Attempting to increase measurement intervals unexpectedly breaks WASM:
$ node bench2.js
measuring (confidence interval: 95%, series: 1,000, bootstrap samples: 10,000) ...
"re2": median 574.1ns +12.9ns -5.9ns for 50k iterations in 1,000 series
"rew": median 1.94ms +1.42ms -0.67ms for 1 iterations in 1,000 series
The difference is STATISTICALLY SIGNIFICANT!
measuring (confidence interval: 95%, series: 1,000, bootstrap samples: 10,000) ...

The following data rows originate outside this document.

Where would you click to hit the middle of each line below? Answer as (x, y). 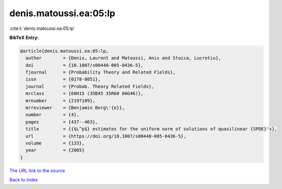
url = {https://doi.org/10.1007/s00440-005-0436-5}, (106, 136)
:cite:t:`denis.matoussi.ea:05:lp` (42, 28)
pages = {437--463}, (62, 122)
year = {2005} (55, 150)
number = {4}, (53, 115)
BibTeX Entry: (24, 37)
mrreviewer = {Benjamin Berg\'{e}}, (75, 108)
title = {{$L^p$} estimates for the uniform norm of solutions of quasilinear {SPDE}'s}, (151, 129)
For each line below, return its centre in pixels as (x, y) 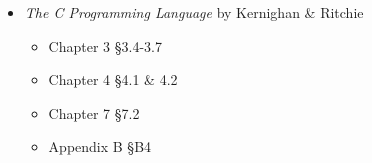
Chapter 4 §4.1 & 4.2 (113, 79)
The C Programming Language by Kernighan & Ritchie (194, 12)
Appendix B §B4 (100, 146)
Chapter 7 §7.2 (94, 112)
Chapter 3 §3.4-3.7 (105, 45)
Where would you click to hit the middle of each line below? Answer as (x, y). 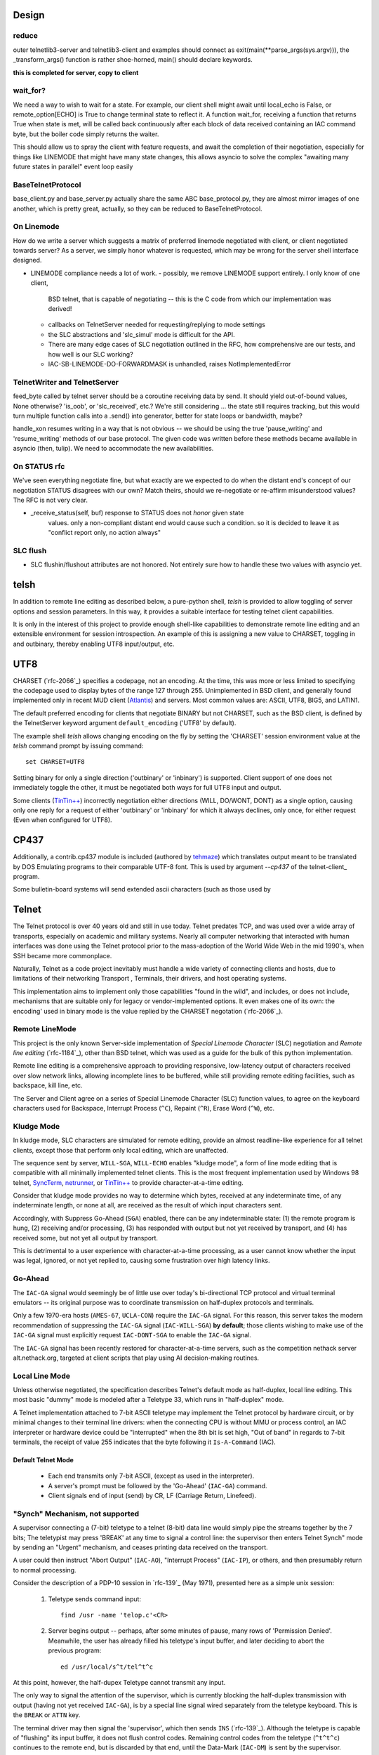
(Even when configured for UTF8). (62, 820)
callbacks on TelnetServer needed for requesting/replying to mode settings (157, 325)
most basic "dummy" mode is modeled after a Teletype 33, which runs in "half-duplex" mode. (148, 1400)
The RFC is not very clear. (50, 500)
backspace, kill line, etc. (48, 1085)
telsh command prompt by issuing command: (78, 746)
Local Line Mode (41, 1376)
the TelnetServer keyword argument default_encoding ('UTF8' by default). (125, 723)
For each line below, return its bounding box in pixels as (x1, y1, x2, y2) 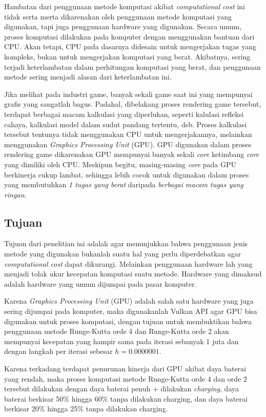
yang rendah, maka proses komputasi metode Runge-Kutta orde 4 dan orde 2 (4, 373, 247, 384)
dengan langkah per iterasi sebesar (4, 346, 113, 356)
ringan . (4, 189, 27, 200)
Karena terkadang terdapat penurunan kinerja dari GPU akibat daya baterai (4, 363, 246, 374)
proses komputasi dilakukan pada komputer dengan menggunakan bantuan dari (4, 31, 255, 42)
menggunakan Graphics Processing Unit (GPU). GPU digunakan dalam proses (4, 138, 252, 149)
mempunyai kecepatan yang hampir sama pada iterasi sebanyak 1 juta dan (4, 335, 239, 346)
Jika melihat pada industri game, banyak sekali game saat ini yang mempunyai (4, 88, 253, 99)
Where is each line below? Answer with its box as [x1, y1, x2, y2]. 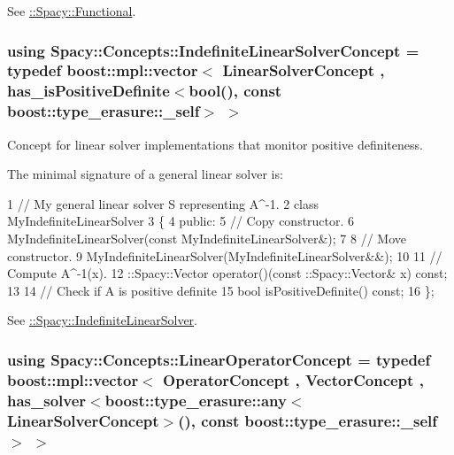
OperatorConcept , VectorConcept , [163, 368, 424, 390]
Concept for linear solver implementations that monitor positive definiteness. [7, 135, 423, 153]
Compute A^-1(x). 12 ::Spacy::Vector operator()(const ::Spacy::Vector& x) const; [7, 264, 448, 282]
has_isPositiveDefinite [7, 80, 170, 102]
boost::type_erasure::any [104, 389, 287, 411]
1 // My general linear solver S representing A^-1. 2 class [7, 194, 319, 212]
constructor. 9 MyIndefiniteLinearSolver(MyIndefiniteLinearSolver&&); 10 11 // [7, 246, 442, 265]
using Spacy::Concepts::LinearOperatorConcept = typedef [7, 348, 431, 370]
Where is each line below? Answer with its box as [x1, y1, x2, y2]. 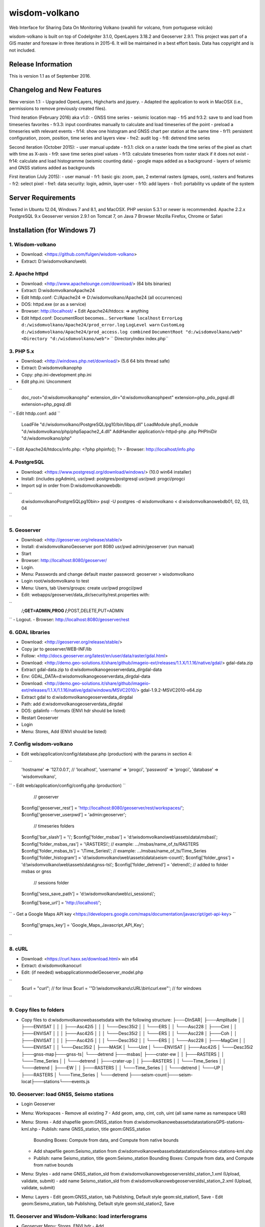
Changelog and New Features [9, 86, 102, 94]
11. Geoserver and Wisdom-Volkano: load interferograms [9, 1213, 147, 1220]
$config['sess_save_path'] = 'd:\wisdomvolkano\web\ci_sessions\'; [21, 891, 156, 897]
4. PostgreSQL [9, 459, 44, 466]
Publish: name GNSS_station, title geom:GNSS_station [41, 1126, 151, 1132]
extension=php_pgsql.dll [21, 401, 71, 407]
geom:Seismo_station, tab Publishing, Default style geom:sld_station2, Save [21, 1200, 175, 1207]
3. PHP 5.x [9, 347, 34, 354]
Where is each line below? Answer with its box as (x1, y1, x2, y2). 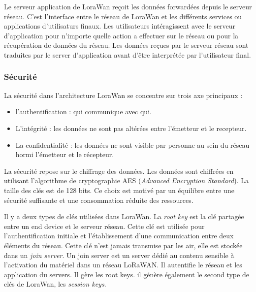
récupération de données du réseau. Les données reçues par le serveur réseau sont (4, 40, 249, 50)
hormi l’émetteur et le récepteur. (15, 149, 114, 160)
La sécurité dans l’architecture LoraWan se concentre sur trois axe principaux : (4, 90, 243, 100)
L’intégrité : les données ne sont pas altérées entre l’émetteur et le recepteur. (15, 123, 247, 133)
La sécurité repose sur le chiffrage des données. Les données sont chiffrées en (4, 165, 234, 176)
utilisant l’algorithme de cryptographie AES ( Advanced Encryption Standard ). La (4, 175, 249, 186)
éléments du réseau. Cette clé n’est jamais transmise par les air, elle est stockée (4, 240, 243, 250)
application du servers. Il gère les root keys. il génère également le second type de (4, 269, 249, 279)
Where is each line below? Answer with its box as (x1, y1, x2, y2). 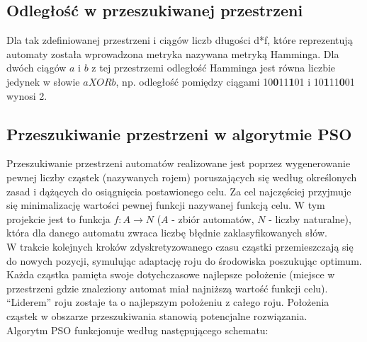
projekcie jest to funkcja (6, 211, 111, 226)
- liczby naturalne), (269, 211, 351, 226)
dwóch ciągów (6, 60, 67, 75)
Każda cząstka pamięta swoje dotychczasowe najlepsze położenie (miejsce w (6, 267, 335, 282)
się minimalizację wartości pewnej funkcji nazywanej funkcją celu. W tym (6, 198, 325, 212)
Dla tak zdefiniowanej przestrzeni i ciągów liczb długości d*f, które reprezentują (6, 33, 353, 47)
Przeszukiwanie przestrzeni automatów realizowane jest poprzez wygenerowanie (6, 156, 351, 171)
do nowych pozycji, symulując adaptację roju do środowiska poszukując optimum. (6, 253, 362, 268)
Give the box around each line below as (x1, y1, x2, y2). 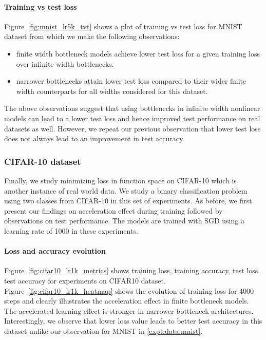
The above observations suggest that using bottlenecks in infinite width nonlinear (4, 103, 260, 114)
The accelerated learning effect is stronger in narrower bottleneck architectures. (4, 305, 254, 316)
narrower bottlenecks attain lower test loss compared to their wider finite (16, 75, 246, 86)
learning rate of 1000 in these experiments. (4, 225, 138, 236)
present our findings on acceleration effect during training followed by (4, 205, 223, 216)
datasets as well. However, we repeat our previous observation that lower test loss (4, 123, 261, 134)
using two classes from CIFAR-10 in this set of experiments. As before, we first (4, 195, 252, 206)
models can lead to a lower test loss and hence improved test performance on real (4, 112, 260, 123)

Cannot enlarge memory arrays to size 16785408 bytes (OOM). Either (1) compile with -s INITIAL_MEMORY=X with X higher than the current value 16777216, (2) compile with -s ALLOW_MEMORY_GROWTH=1 which allows increasing the size at runtime, or (3) if you want malloc to return NULL (0) instead of this abort, compile with -s ABORTING_MALLOC=0
/home/eugene/Open/temp-re2/node_modules/re2-wasm/build/wasm/re2.js:1393
var e = new WebAssembly.RuntimeError(what);
^
RuntimeError: abort(Cannot enlarge memory arrays to size 16785408 bytes (OOM). Either (1) compile with -s INITIAL_MEMORY=X with X higher than the current value 16777216, (2) compile with -s ALLOW_MEMORY_GROWTH=1 which allows increasing the size at runtime, or (3) if you want malloc to return NULL (0) instead of this abort, compile with -s ABORTING_MALLOC=0 ) at Error
at jsStackTrace (/home/eugene/Open/temp-re2/node_modules/re2-wasm/build/wasm/re2.js:1675:19)

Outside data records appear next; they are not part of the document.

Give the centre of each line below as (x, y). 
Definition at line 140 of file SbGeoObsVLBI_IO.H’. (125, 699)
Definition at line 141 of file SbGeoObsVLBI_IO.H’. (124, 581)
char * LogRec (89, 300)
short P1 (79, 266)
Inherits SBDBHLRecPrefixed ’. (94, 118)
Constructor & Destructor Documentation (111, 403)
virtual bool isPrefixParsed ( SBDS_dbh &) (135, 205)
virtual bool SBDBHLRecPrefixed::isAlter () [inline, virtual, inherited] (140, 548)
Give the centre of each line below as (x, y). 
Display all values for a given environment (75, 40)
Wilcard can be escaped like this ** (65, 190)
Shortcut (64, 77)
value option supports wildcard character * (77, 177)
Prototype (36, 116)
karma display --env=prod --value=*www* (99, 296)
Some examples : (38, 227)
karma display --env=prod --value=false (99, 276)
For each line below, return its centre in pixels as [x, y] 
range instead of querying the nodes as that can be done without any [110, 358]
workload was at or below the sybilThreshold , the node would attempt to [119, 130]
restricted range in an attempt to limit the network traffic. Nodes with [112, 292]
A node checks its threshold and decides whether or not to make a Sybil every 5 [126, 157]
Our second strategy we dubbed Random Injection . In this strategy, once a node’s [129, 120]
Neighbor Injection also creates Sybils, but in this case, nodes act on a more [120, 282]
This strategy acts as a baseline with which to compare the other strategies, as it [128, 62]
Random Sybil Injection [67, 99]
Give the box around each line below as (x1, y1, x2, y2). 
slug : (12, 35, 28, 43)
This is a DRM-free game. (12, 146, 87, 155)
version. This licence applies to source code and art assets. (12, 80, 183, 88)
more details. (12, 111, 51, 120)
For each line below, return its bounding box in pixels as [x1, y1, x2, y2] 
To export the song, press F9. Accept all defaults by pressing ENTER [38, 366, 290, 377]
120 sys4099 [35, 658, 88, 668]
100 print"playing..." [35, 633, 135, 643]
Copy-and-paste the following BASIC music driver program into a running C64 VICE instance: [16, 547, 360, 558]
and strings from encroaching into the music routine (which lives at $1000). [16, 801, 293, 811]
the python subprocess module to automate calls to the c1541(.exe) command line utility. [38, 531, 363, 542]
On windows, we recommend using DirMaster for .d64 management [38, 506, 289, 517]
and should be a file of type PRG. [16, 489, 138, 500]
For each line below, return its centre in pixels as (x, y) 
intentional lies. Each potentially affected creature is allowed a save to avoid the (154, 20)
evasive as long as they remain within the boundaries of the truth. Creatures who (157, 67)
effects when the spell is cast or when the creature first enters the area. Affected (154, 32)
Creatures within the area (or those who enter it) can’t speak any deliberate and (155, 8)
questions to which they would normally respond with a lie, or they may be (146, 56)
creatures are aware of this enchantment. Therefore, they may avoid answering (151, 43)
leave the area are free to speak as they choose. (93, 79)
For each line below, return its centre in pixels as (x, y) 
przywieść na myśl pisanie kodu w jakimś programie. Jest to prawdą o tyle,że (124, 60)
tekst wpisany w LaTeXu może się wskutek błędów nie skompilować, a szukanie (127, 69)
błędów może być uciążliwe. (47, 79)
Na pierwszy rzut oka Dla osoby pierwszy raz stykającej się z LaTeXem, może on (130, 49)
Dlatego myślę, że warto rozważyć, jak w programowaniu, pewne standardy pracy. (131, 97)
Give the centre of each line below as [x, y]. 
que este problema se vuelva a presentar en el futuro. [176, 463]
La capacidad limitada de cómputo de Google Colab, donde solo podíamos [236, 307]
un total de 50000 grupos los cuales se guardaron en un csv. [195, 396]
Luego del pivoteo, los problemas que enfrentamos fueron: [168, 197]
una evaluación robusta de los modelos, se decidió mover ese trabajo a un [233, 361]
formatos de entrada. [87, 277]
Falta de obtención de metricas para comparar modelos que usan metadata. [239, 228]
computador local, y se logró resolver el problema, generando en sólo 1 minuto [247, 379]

at stackTrace (/home/eugene/Open/temp-re2/node_modules/re2-wasm/build/wasm/re2.js:1692:16)
at abort (/home/eugene/Open/temp-re2/node_modules/re2-wasm/build/wasm/re2.js:1387:44)

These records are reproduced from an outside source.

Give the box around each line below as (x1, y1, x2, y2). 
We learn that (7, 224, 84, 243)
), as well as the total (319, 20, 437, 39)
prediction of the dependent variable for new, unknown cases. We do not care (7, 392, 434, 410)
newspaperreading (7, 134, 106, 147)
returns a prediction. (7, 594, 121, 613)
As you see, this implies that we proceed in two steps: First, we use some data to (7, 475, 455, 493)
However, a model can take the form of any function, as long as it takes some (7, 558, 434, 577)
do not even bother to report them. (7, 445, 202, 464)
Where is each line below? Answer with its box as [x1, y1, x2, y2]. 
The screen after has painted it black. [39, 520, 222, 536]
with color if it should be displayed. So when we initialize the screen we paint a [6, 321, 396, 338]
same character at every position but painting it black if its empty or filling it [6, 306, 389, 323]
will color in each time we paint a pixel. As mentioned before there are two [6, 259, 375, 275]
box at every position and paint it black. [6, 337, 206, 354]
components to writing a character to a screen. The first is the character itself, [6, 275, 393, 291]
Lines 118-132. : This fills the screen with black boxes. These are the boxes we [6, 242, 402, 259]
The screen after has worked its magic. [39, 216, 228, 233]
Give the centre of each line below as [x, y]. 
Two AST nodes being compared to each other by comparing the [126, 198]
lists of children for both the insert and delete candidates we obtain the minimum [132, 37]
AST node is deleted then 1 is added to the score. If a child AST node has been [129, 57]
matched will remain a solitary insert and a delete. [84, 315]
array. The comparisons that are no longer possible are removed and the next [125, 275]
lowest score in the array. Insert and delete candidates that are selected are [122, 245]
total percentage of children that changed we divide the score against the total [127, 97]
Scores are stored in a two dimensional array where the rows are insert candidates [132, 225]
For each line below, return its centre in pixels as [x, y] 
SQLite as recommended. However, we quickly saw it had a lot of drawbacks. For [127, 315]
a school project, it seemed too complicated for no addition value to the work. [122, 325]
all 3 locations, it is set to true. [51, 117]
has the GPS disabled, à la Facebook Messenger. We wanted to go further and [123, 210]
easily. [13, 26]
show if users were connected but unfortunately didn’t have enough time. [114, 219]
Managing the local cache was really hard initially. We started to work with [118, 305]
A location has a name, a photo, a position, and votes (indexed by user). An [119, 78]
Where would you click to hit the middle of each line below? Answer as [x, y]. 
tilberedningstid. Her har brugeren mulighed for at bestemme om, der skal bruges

at abortOnCannotGrowMemory (/home/eugene/Open/temp-re2/node_modules/re2-wasm/build/wasm/re2.js:3521:7)
at _emscripten_resize_heap (/home/eugene/Open/temp-re2/node_modules/re2-wasm/build/wasm/re2.js:3525:7)
at wasm://wasm/003466ba:wasm-function[5377]:0xbfea0
at wasm://wasm/003466ba:wasm-function[5372]:0xbdcde
at wasm://wasm/003466ba:wasm-function[5259]:0xbb288
at wasm://wasm/003466ba:wasm-function[301]:0x8719
at wasm://wasm/003466ba:wasm-function[3163]:0x7ec85
at abort (/home/eugene/Open/temp-re2/node_modules/re2-wasm/build/wasm/re2.js:1393:11)
at abortOnCannotGrowMemory (/home/eugene/Open/temp-re2/node_modules/re2-wasm/build/wasm/re2.js:3521:7)
at _emscripten_resize_heap (/home/eugene/Open/temp-re2/node_modules/re2-wasm/build/wasm/re2.js:3525:7)
at wasm://wasm/003466ba:wasm-function[5377]:0xbfea0
at wasm://wasm/003466ba:wasm-function[5372]:0xbdcde
at wasm://wasm/003466ba:wasm-function[5259]:0xbb288
at wasm://wasm/003466ba:wasm-function[301]:0x8719
at wasm://wasm/003466ba:wasm-function[3163]:0x7ec85
at wasm://wasm/003466ba:wasm-function[3147]:0x7e6d1
at wasm://wasm/003466ba:wasm-function[3138]:0x7e268
Node.js v21.5.0
We can see that boosting the number of series from 100 to 1,000 significantly slows down re2-wasm
for some unknown reason and breaks it later. This alone makes WASM an unsuitable target for mission-critical applications for now (March 2024).